▸ **Work request**:
Write the records out exactly as shown. No pictures.
[[ Dataset open ]]
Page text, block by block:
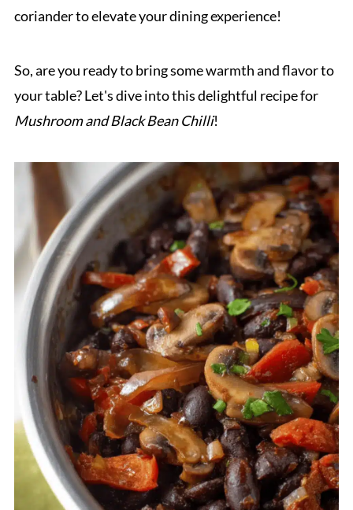
coriander to elevate your dining experience!
So, are you ready to bring some warmth and flavor to
your table? Let's dive into this delightful recipe for
Mushroom and Black Bean Chilli!
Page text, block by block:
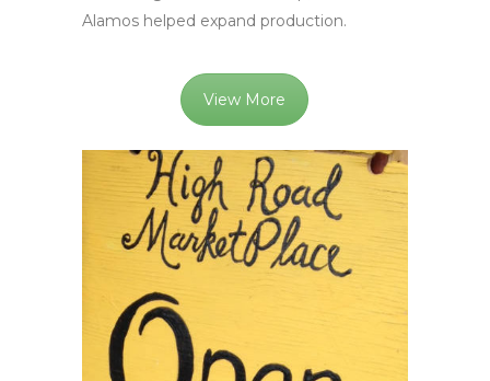
Alamos helped expand production.
View More
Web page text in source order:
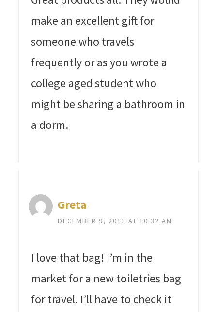
make an excellent gift for
someone who travels
frequently or as you wrote a
college aged student who
might be sharing a bathroom in
a dorm.
Greta
DECEMBER 9, 2013 AT 10:32 AM
I love that bag! I’m in the
market for a new toiletries bag
for travel. I’ll have to check it
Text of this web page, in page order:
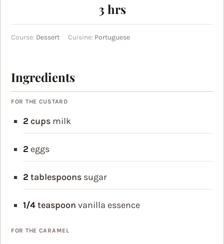
3hours
hrs
Course: Dessert Cuisine: Portuguese
Ingredients
FOR THE CUSTARD
2 cups milk
2 eggs
2 tablespoons sugar
1/4teaspoon vanilla essence
FOR THE CARAMEL
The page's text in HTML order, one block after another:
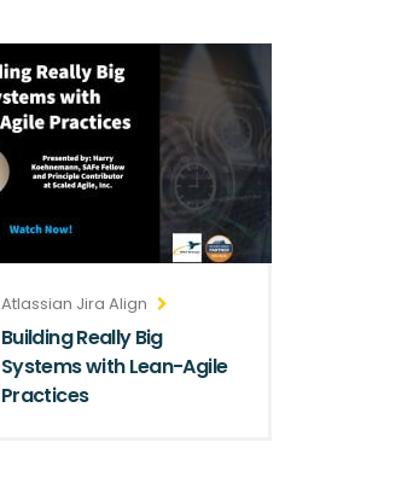
Atlassian Jira Align
Building Really Big
Systems with Lean-Agile
Practices
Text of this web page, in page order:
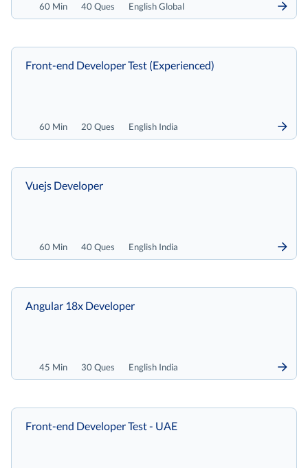
60 Min 40 Ques English Global
60 Min 20 Ques English India
Front-end Developer Test (Experienced)
60 Min 40 Ques English India
Vuejs Developer
45 Min 30 Ques English India
Angular 18x Developer
Front-end Developer Test - UAE
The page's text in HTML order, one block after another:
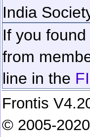
India
If you
from
line in the
Frontis
© 2005-2020
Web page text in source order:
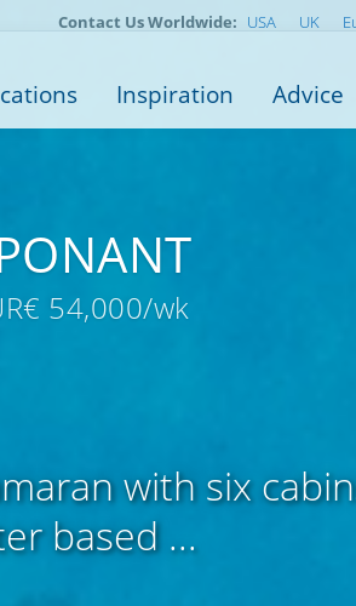
54,000/wk
with six
based ...
Contact Us Worldwide: USA UK
Inspiration Advice
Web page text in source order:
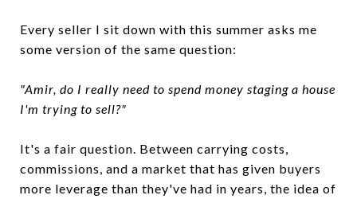
Every seller I sit down with this summer asks me
some version of the same question:
"Amir, do I really need to spend money staging a house
I'm trying to sell?"
It's a fair question. Between carrying costs,
commissions, and a market that has given buyers
more leverage than they've had in years, the idea of
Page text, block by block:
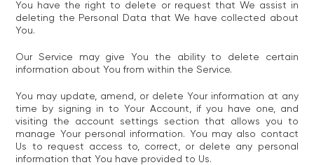
You have the right to delete or request that We assist in
deleting the Personal Data that We have collected about
You.
Our Service may give You the ability to delete certain
information about You from within the Service.
You may update, amend, or delete Your information at any
time by signing in to Your Account, if you have one, and
visiting the account settings section that allows you to
manage Your personal information. You may also contact
Us to request access to, correct, or delete any personal
information that You have provided to Us.
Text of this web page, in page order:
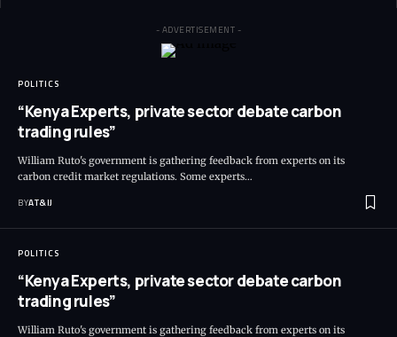
- ADVERTISEMENT -
POLITICS
“Kenya Experts, private sector debate carbon
trading rules”
William Ruto's government is gathering feedback from experts on its
carbon credit market regulations. Some experts…
BYAT&IJ
POLITICS
“Kenya Experts, private sector debate carbon
trading rules”
William Ruto's government is gathering feedback from experts on its
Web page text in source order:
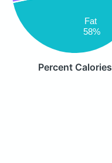
Fat
58%
Percent Calories
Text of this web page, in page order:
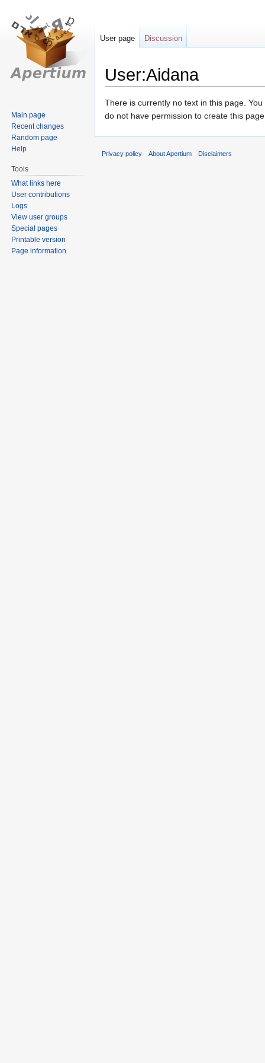
User:Aidana
Jump
to
Jump
to
There is currently no text in this page.
do not have permission to create this
User page Discussion
Main page
Recent changes
Random page
Help
Tools
What links here
User contributions
Logs
View user groups
Special pages
Printable version
Page information
Privacy policy About Apertium Disclaimers
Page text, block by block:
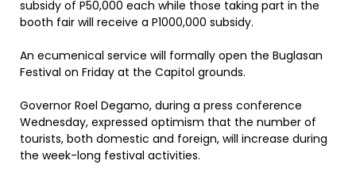
subsidy of P50,000 each while those taking part in the
booth fair will receive a P1000,000 subsidy.
An ecumenical service will formally open the Buglasan
Festival on Friday at the Capitol grounds.
Governor Roel Degamo, during a press conference
Wednesday, expressed optimism that the number of
tourists, both domestic and foreign, will increase during
the week-long festival activities.
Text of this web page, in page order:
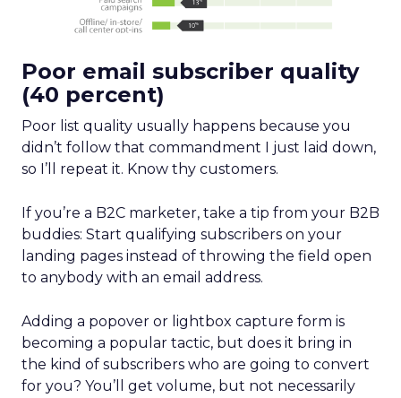
Poor email subscriber quality
(40 percent)
Poor list quality usually happens because you
didn’t follow that commandment I just laid down,
so I’ll repeat it. Know thy customers.
If you’re a B2C marketer, take a tip from your B2B
buddies: Start qualifying subscribers on your
landing pages instead of throwing the field open
to anybody with an email address.
Adding a popover or lightbox capture form is
becoming a popular tactic, but does it bring in
the kind of subscribers who are going to convert
for you? You’ll get volume, but not necessarily
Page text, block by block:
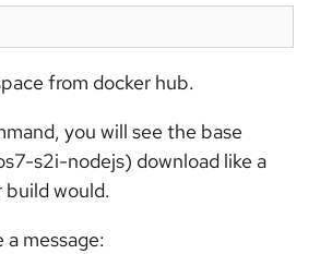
[[ Dataset closed ]]
▸ **Output of the exercise**:
Page text, block by block:
coriander to elevate your dining experience!
So, are you ready to bring some warmth and flavor to
your table? Let's dive into this delightful recipe for
Mushroom and Black Bean Chilli!
Page text, block by block:
Alamos helped expand production.
View More
Web page text in source order:
make an excellent gift for
someone who travels
frequently or as you wrote a
college aged student who
might be sharing a bathroom in
a dorm.
Greta
DECEMBER 9, 2013 AT 10:32 AM
I love that bag! I’m in the
market for a new toiletries bag
for travel. I’ll have to check it
Text of this web page, in page order:
3hours
hrs
Course: Dessert Cuisine: Portuguese
Ingredients
FOR THE CUSTARD
2 cups milk
2 eggs
2 tablespoons sugar
1/4teaspoon vanilla essence
FOR THE CARAMEL
The page's text in HTML order, one block after another:
Atlassian Jira Align
Building Really Big
Systems with Lean-Agile
Practices
Text of this web page, in page order:
60 Min 40 Ques English Global
60 Min 20 Ques English India
Front-end Developer Test (Experienced)
60 Min 40 Ques English India
Vuejs Developer
45 Min 30 Ques English India
Angular 18x Developer
Front-end Developer Test - UAE
The page's text in HTML order, one block after another:
India
If you
from
line in the
Frontis
© 2005-2020
Web page text in source order:
54,000/wk
with six
based ...
Contact Us Worldwide: USA UK
Inspiration Advice
Web page text in source order:
Every seller I sit down with this summer asks me
some version of the same question:
"Amir, do I really need to spend money staging a house
I'm trying to sell?"
It's a fair question. Between carrying costs,
commissions, and a market that has given buyers
more leverage than they've had in years, the idea of
Page text, block by block:
You have the right to delete or request that We assist in
deleting the Personal Data that We have collected about
You.
Our Service may give You the ability to delete certain
information about You from within the Service.
You may update, amend, or delete Your information at any
time by signing in to Your Account, if you have one, and
visiting the account settings section that allows you to
manage Your personal information. You may also contact
Us to request access to, correct, or delete any personal
information that You have provided to Us.
Text of this web page, in page order:
- ADVERTISEMENT -
POLITICS
“Kenya Experts, private sector debate carbon
trading rules”
William Ruto's government is gathering feedback from experts on its
carbon credit market regulations. Some experts…
BYAT&IJ
POLITICS
“Kenya Experts, private sector debate carbon
trading rules”
William Ruto's government is gathering feedback from experts on its
Web page text in source order:
Fat
58%
Percent Calories
Text of this web page, in page order:
User:Aidana
Jump
to
Jump
to
There is currently no text in this page.
do not have permission to create this
User page Discussion
Main page
Recent changes
Random page
Help
Tools
What links here
User contributions
Logs
View user groups
Special pages
Printable version
Page information
Privacy policy About Apertium Disclaimers
Page text, block by block:
subsidy of P50,000 each while those taking part in the
booth fair will receive a P1000,000 subsidy.
An ecumenical service will formally open the Buglasan
Festival on Friday at the Capitol grounds.
Governor Roel Degamo, during a press conference
Wednesday, expressed optimism that the number of
tourists, both domestic and foreign, will increase during
the week-long festival activities.
Text of this web page, in page order:
Poor email subscriber quality
(40 percent)
Poor list quality usually happens because you
didn’t follow that commandment I just laid down,
so I’ll repeat it. Know thy customers.
If you’re a B2C marketer, take a tip from your B2B
buddies: Start qualifying subscribers on your
landing pages instead of throwing the field open
to anybody with an email address.
Adding a popover or lightbox capture form is
becoming a popular tactic, but does it bring in
the kind of subscribers who are going to convert
for you? You’ll get volume, but not necessarily
Page text, block by block:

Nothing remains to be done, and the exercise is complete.